Writing Custom Escapers¶

navi-sanitize's pipeline has five universal stages followed by a pluggable escaper. This page explains how to write your own escapers for contexts not covered by the built-in jinja2_escaper and path_escaper.

The Escaper Contract¶

An escaper is any function with the signature:

def my_escaper(text: str) -> str:
    ...

Rules: 1. Accept a str, return a str (raises TypeError otherwise) 2. Runs after all universal stages (null bytes, invisibles, NFKC, homoglyphs are already handled) 3. Output is not re-sanitized --- what you return is the final result 4. Should be idempotent --- applying it twice should produce the same result as once 5. Should be pure --- no side effects, no state

Example: HTML Escaper¶

For cases where you're building HTML strings manually (not using a template engine):

import html

def html_escaper(text: str) -> str:
    """Escape HTML special characters."""
    return html.escape(text, quote=True)

Usage:

from navi_sanitize import clean

clean('<script>alert("xss")</script>', escaper=html_escaper)
# '&lt;script&gt;alert(&quot;xss&quot;)&lt;/script&gt;'

Example: SQL Identifier Escaper¶

For sanitizing values used as SQL identifiers (table names, column names) --- not a substitute for parameterized queries:

def sql_identifier_escaper(text: str) -> str:
    """Escape a SQL identifier by doubling quotes and wrapping."""
    # Remove characters not valid in identifiers
    cleaned = "".join(c for c in text if c.isalnum() or c == "_")
    return cleaned

Usage:

from navi_sanitize import clean

column = clean(user_input, escaper=sql_identifier_escaper)
# Use in a query where parameterization isn't possible (e.g., ORDER BY)

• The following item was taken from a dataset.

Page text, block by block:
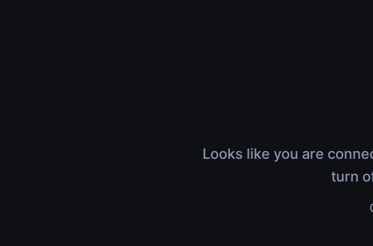
Looks like you are
turn

Example: Composing Multiple Escapers¶

You can compose escapers to apply multiple context-specific transformations:

from navi_sanitize import clean, jinja2_escaper, path_escaper, Escaper

def compose(*escapers: Escaper) -> Escaper:
    """Chain multiple escapers into one."""
    def composed(text: str) -> str:
        for escaper in escapers:
            text = escaper(text)
        return text
    return composed

# Escaper that handles both Jinja2 and path traversal
combined = compose(jinja2_escaper, path_escaper)
clean(user_input, escaper=combined)

Order matters in composition --- the first escaper's output becomes the second's input. Consider whether one escaper's transformations could interfere with another's.

Example: LLM Prompt Escaper Skeleton¶

LLM prompt injection prevention is vendor-specific and evolving. Here's a skeleton you can adapt:

import re

def prompt_escaper(text: str) -> str:
    """Escape common LLM prompt injection patterns.

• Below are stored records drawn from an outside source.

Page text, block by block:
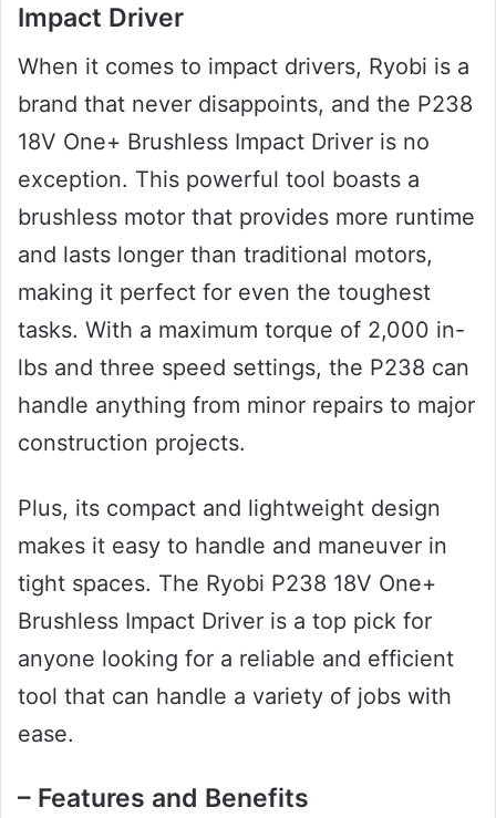
Impact Driver
When it comes to impact drivers, Ryobi is a
brand that never disappoints, and the P238
18V One+ Brushless Impact Driver is no
exception. This powerful tool boasts a
brushless motor that provides more runtime
and lasts longer than traditional motors,
making it perfect for even the toughest
tasks. With a maximum torque of 2,000 in-
lbs and three speed settings, the P238 can
handle anything from minor repairs to major
construction projects.
Plus, its compact and lightweight design
makes it easy to handle and maneuver in
tight spaces. The Ryobi P238 18V One+
Brushless Impact Driver is a top pick for
anyone looking for a reliable and efficient
tool that can handle a variety of jobs with
ease.
– Features and Benefits

    Adapt this to your specific LLM vendor's syntax.
    """
    # Example: fence user content in XML-style tags
    text = text.replace("<", "&lt;").replace(">", "&gt;")

    # Example: escape common injection prefixes
    patterns = [
        r"(?i)ignore\s+(all\s+)?previous\s+instructions",
        r"(?i)system\s*:",
        r"(?i)<\|?(system|user|assistant)\|?>",
    ]
    for pattern in patterns:
        text = re.sub(pattern, "[FILTERED]", text)

    return text

Note: navi-sanitize intentionally does not ship an LLM prompt escaper because vendor syntax evolves rapidly. The pluggable design lets you maintain your own.

Testing Escapers¶

Test that your escaper handles edge cases:

import pytest
from navi_sanitize import clean

def test_my_escaper_basic():
    assert clean("normal text", escaper=my_escaper) == "normal text"

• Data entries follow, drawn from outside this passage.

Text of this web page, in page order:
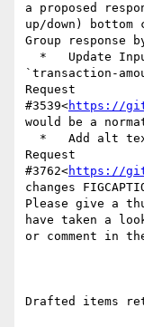
a proposed
up/down) bottom
Group response
`transaction-
Request
#3539<https://
would be a
Request
#3762<https://
changes
Please give a
have taken a
or comment in
Drafted items

def test_my_escaper_handles_target():
    """Test the specific threat your escaper addresses."""
    result = clean(malicious_input, escaper=my_escaper)
    assert dangerous_pattern not in result

def test_my_escaper_with_universal_stages():
    """Ensure your escaper works after homoglyph/invisible removal."""
    # Cyrillic + your target pattern
    result = clean(combined_attack, escaper=my_escaper)
    assert result == expected_safe_output

def test_my_escaper_idempotent():
    """Applying the escaper twice should be safe."""
    once = my_escaper("dangerous input")
    twice = my_escaper(once)
    assert once == twice

def test_my_escaper_returns_str():
    """Escaper must return str."""
    result = my_escaper("test")
    assert isinstance(result, str)

Run tests:

uv run pytest tests/ -v --benchmark-disable

Integration with `walk()`¶

Escapers work identically with walk():

from navi_sanitize import walk

clean_data = walk(untrusted_json, escaper=my_escaper)

Every string in the structure (including dict keys) passes through all universal stages and then your escaper.